Reference numeral 15 is a first reflux liquid pipe that connects the upper part of the tower section 13 and the condenser 28 in the dephlegmator section 12, and sends the mixed gas rising above the tower section 13 into the condenser 28. It is supposed to enter. Reference numeral 15a is a shielding plate, which forms a flow path for guiding the mixed gas to the first reflux liquid pipe 15, and the impure gas (H 2 , N 2 ) accumulated at the top of the tower is removed by the movement of the mixed gas flowing in this flow path. Prevent the impure gas from staying at the top of the column by accommodating the mixed gas. In the condenser 28, CO is liquefied due to the difference in boiling point,
N 2 , H 2 and the like are removed in a gaseous state from the condenser 28 through a waste gas pipe 30 extending upward. Reference numeral 16 denotes a second reflux liquid pipe extending from the lower portion of the condenser 28 into the upper portion of the tower portion 13, and the liquefied CO accumulated at the bottom portion of the condenser 28 flows down as a reflux liquid into a tray 17 in the tower portion 13. It is getting to let you. The liquefied CO that has flowed down into the tray 17 overflows and flows downward in the tower portion 13, and comes into countercurrent contact with the raw material gas fed into the tower portion 13 from the low temperature raw material gas feed pipe 29, CO gas in the raw material gas is liquefied by the heat of vaporization. Numeral 8 is a hydrocarbon liquefied gas discharge pipe, which discharges hydrocarbon liquefied gas 9a such as CH 4 floating in a layer due to the difference in specific gravity to the upper layer of the liquefied CO9 accumulated at the bottom of the rectification tower section 13 to the outside of the system. It is becoming like this. 18 is a liquid nitrogen storage tank that receives the supply of liquid nitrogen from outside the device and stores it, and sends the liquid nitrogen inside to the separator section 12 of the rectification column 11 via the introduction path pipe 32, The condenser 28 in the partial condenser unit 12 serves as a cold source. 36a is the input liquid nitrogen. 31 is a rectification tower 11
A delivery pipe for delivering vaporized liquefied nitrogen after ending the action as cold in the dephlegmator section 12 of No. 2 , which is in communication with the N 2 gas take-out pipe 32a, and vaporizes liquefied nitrogen through the heat exchanger 6. After passing through it for heat exchange, it is sent out from the N 2 gas extraction pipe 32a to the outside for use. Reference numeral 19 is an extraction pipe for taking out liquefied CO9 accumulated in the bottom portion of the tower portion 13 of the rectification tower 11 as product CO. 36
Is a storage tank for product CO, and from this tank 36 product CO
Are taken out as appropriate. A control valve 20 is provided on the take-out pipe 19.

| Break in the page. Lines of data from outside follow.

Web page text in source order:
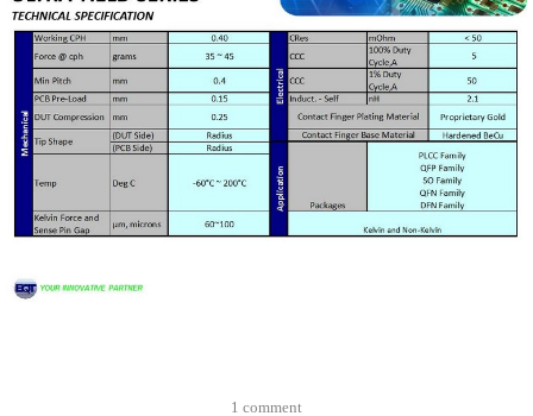
1 comment
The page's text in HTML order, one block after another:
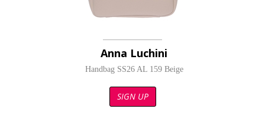
Anna Luchini
Handbag SS26 AL 159 Beige
SIGN UP
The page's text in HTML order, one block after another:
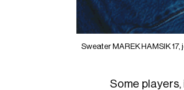
Sweater MAREK HAMSIK
Some
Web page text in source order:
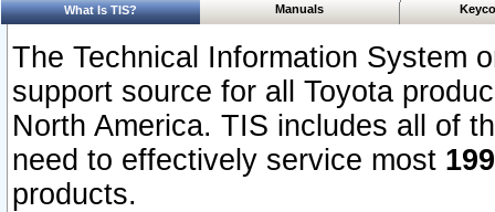
What Is TIS? Manuals
The Technical Information System
support source for all Toyota
North America. TIS includes all of
need to effectively service most
products.
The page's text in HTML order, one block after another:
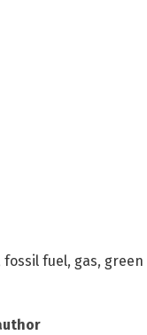
fossil fuel, gas, green
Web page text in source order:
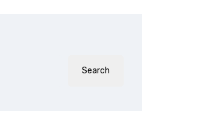
Search
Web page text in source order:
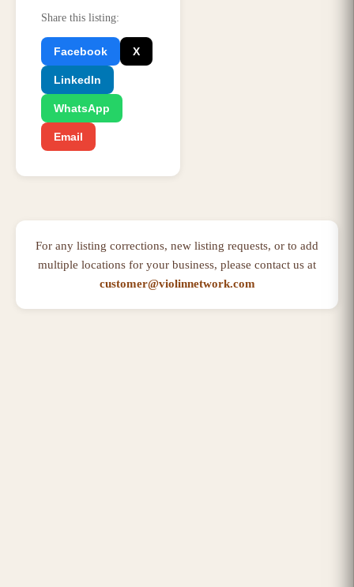
Share this listing:
Facebook X
LinkedIn
WhatsApp
Email
For any listing corrections, new listing requests, or to add
multiple locations for your business, please contact us at
customer@violinnetwork.com
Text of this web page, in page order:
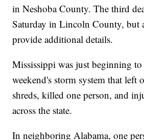
in Neshoba County. The third
Saturday in Lincoln County, but
provide additional details.
Mississippi was just beginning
weekend's storm system that left
shreds, killed one person, and
across the state.
In neighboring Alabama, one
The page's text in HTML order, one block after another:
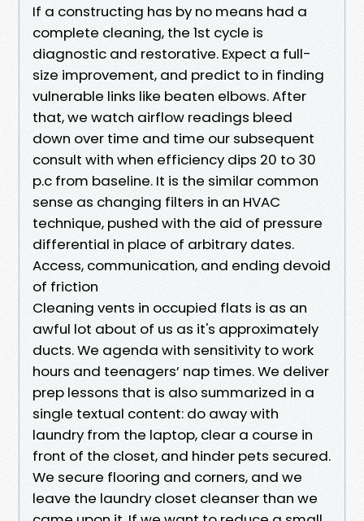
If a constructing has by no means had a
complete cleaning, the 1st cycle is
diagnostic and restorative. Expect a full-
size improvement, and predict to in finding
vulnerable links like beaten elbows. After
that, we watch airflow readings bleed
down over time and time our subsequent
consult with when efficiency dips 20 to 30
p.c from baseline. It is the similar common
sense as changing filters in an HVAC
technique, pushed with the aid of pressure
differential in place of arbitrary dates.
Access, communication, and ending devoid
of friction
Cleaning vents in occupied flats is as an
awful lot about of us as it's approximately
ducts. We agenda with sensitivity to work
hours and teenagers’ nap times. We deliver
prep lessons that is also summarized in a
single textual content: do away with
laundry from the laptop, clear a course in
front of the closet, and hinder pets secured.
We secure flooring and corners, and we
leave the laundry closet cleanser than we
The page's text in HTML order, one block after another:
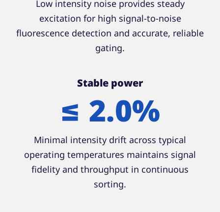
Low intensity noise provides steady
excitation for high signal-to-noise
fluorescence detection and accurate, reliable
gating.
Stable power
≤ 2.0%
Minimal intensity drift across typical
operating temperatures maintains signal
fidelity and throughput in continuous
sorting.
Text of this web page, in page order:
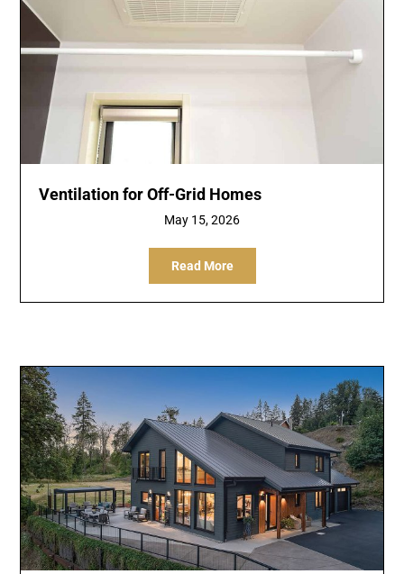
Ventilation for Off-Grid Homes
May 15, 2026
Read More
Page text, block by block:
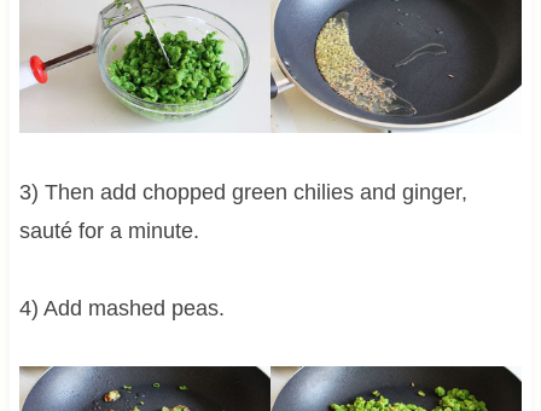
3) Then add chopped green chilies and ginger,
sauté for a minute.
4) Add mashed peas.
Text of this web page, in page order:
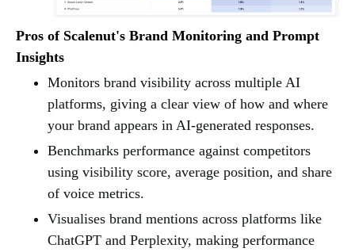
Pros of Scalenut's Brand Monitoring and Prompt
Insights
Monitors brand visibility across multiple AI
platforms, giving a clear view of how and where
your brand appears in AI-generated responses.
Benchmarks performance against competitors
using visibility score, average position, and share
of voice metrics.
Visualises brand mentions across platforms like
ChatGPT and Perplexity, making performance
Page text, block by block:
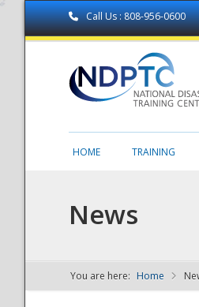
Call Us : 808-956-0600
NDPTC -
HOME TRAINING
News
You are here: Home
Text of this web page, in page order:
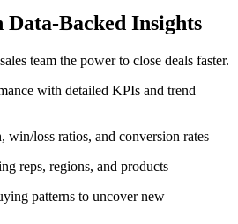
Backed Insights
team the power to close deals faster.
with detailed KPIs and trend
win/loss ratios, and conversion rates
reps, regions, and products
patterns to uncover new
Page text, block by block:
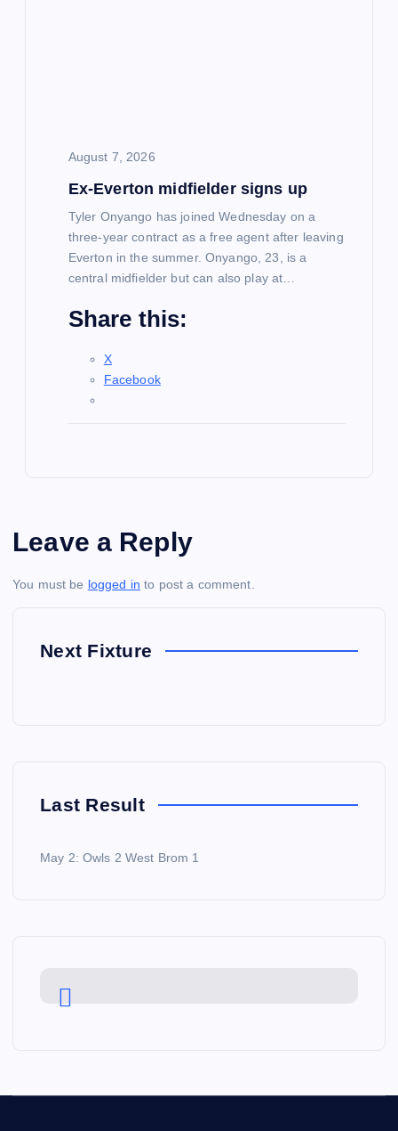
August 7, 2026
Ex-Everton midfielder signs up
Tyler Onyango has joined Wednesday on a
three-year contract as a free agent after leaving
Everton in the summer. Onyango, 23, is a
central midfielder but can also play at…
Share this:
X
Facebook
Leave a Reply
You must be logged in to post a comment.
Next Fixture
Last Result
May 2: Owls 2 West Brom 1
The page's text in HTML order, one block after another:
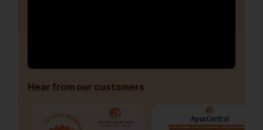
Hear from our customers
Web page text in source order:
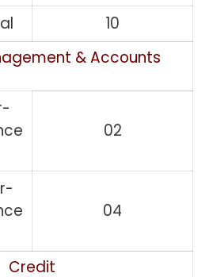
10
& Accounts
02
04
Credit
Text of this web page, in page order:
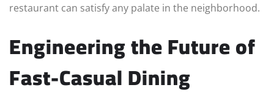
restaurant can satisfy any palate in the neighborhood.
Engineering the Future of
Fast-Casual Dining
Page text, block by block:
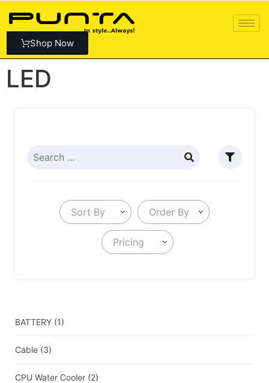
Shop Now
LED
Sort By Order By
Pricing
BATTERY (1)
Cable (3)
CPU Water Cooler (2)
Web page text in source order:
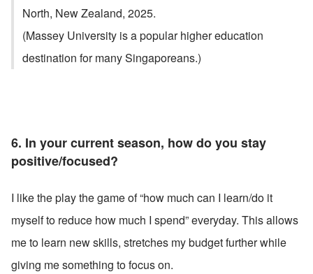
North, New Zealand, 2025.
(Massey University is a popular higher education
destination for many Singaporeans.)
6. In your current season, how do you stay
positive/focused?
I like the play the game of “how much can I learn/do it
myself to reduce how much I spend” everyday. This allows
me to learn new skills, stretches my budget further while
giving me something to focus on.
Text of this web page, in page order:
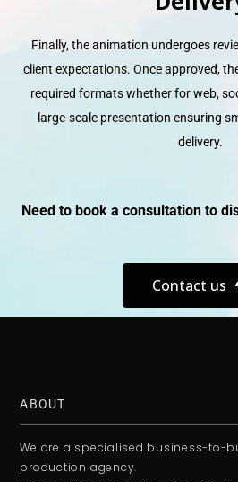
Finally, the animation undergoes
client expectations. Once approved,
required formats whether for web,
large-scale presentation ensuring
delivery.
Need to book a consultation to
Contact us
ABOUT
We are a specialised business-to-
production agency.
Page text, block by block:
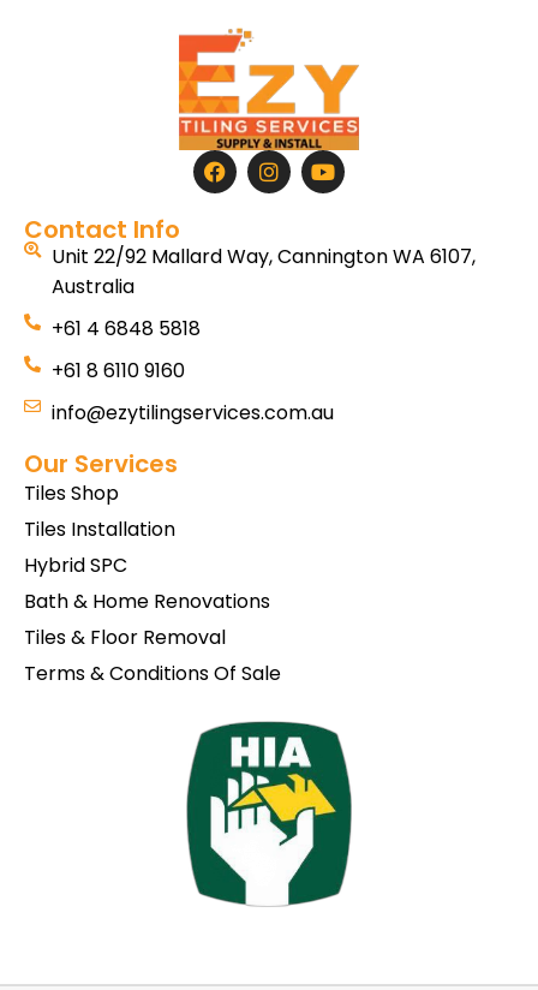
Contact Info
Unit 22/92 Mallard Way, Cannington WA 6107,
Australia
+61 4 6848 5818
+61 8 6110 9160
info@ezytilingservices.com.au
Our Services
Tiles Shop
Tiles Installation
Hybrid SPC
Bath & Home Renovations
Tiles & Floor Removal
Terms & Conditions Of Sale
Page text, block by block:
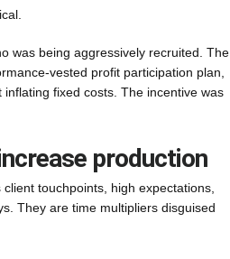
was being aggressively recruited. The
vested profit participation plan,
fixed costs. The incentive was
production
touchpoints, high expectations,
They are time multipliers disguised
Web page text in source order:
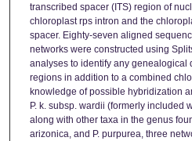
transcribed spacer (ITS) region of
chloroplast rps intron and the
spacer. Eighty-seven aligned
networks were constructed using
analyses to identify any genealogical
regions in addition to a combined
knowledge of possible hybridization
P. k. subsp. wardii (formerly included
along with other taxa in the genus
arizonica, and P. purpurea, three
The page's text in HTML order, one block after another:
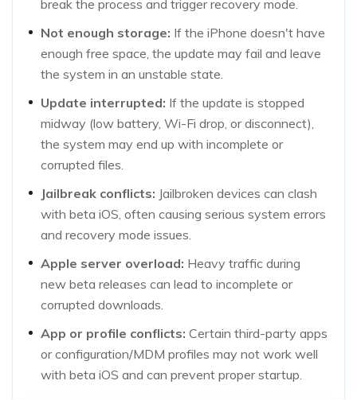
break the process and trigger recovery mode.
Not enough storage: If the iPhone doesn't have
enough free space, the update may fail and leave
the system in an unstable state.
Update interrupted: If the update is stopped
midway (low battery, Wi-Fi drop, or disconnect),
the system may end up with incomplete or
corrupted files.
Jailbreak conflicts: Jailbroken devices can clash
with beta iOS, often causing serious system errors
and recovery mode issues.
Apple server overload: Heavy traffic during
new beta releases can lead to incomplete or
corrupted downloads.
App or profile conflicts: Certain third-party apps
or configuration/MDM profiles may not work well
with beta iOS and can prevent proper startup.
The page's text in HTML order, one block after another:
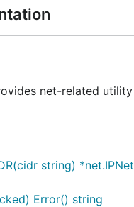
net-related utility
string) *net.IPNet
Error() string
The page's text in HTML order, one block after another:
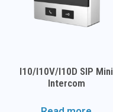
I10/i10V/i10D SIP Mini
Intercom
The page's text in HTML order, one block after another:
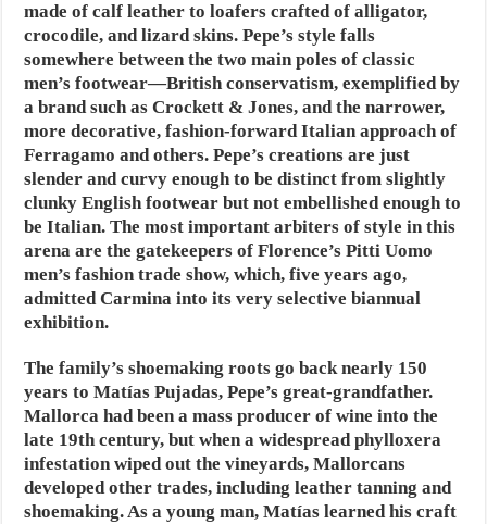
made of calf leather to loafers crafted of alligator,
crocodile, and lizard skins. Pepe’s style falls
somewhere between the two main poles of classic
men’s footwear—British conservatism, exemplified by
a brand such as Crockett & Jones, and the narrower,
more decorative, fashion-forward Italian approach of
Ferragamo and others. Pepe’s creations are just
slender and curvy enough to be distinct from slightly
clunky English footwear but not embellished enough to
be Italian. The most important arbiters of style in this
arena are the gatekeepers of Florence’s Pitti Uomo
men’s fashion trade show, which, five years ago,
admitted Carmina into its very selective biannual
exhibition.
The family’s shoemaking roots go back nearly 150
years to Matías Pujadas, Pepe’s great-grandfather.
Mallorca had been a mass producer of wine into the
late 19th century, but when a widespread phylloxera
infestation wiped out the vineyards, Mallorcans
developed other trades, including leather tanning and
shoemaking. As a young man, Matías learned his craft
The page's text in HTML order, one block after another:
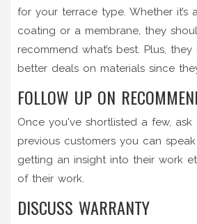
for your terrace type. Whether it’s
coating or a membrane, they
recommend what’s best. Plus,
better deals on materials since
FOLLOW UP ON
Once you've shortlisted a few,
previous customers you can speak
getting an insight into their work
of their work.
DISCUSS WARRANTY
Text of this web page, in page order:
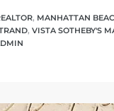
, MANHATTAN
, VISTA SOTHEBY'S
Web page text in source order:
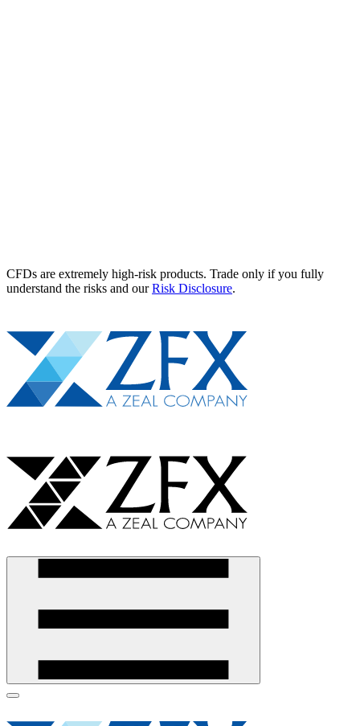
CFDs are extremely high-risk products. Trade only if you fully
understand the risks and ourRisk Disclosure.
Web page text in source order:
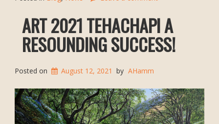
ART 2021 TEHACHAPI A
RESOUNDING SUCCESS!
Posted on August 12, 2021 by AHamm
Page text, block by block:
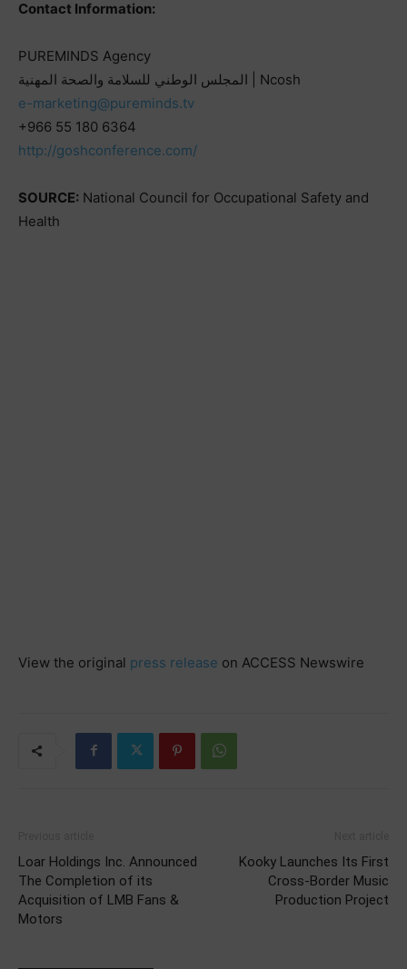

Is provided. A liquid level controller 21 controls the control valve 20 according to the liquid level so that the liquid level of the stored liquefied CO9 at the bottom of the rectification column section 13 is kept at a constant level. Further, the control valve 34 provided in the introduction pipe 32 is also controlled by the liquid level controller 22 so that the liquid level of the liquid nitrogen in the dephlegmator section 12 of the rectification column 11 is maintained at a constant level. It is becoming like this. In addition, the heat exchanger 6 rectification tower 11
Are housed in a vacuum heat insulation container as indicated by the one-dot chain line in the figure.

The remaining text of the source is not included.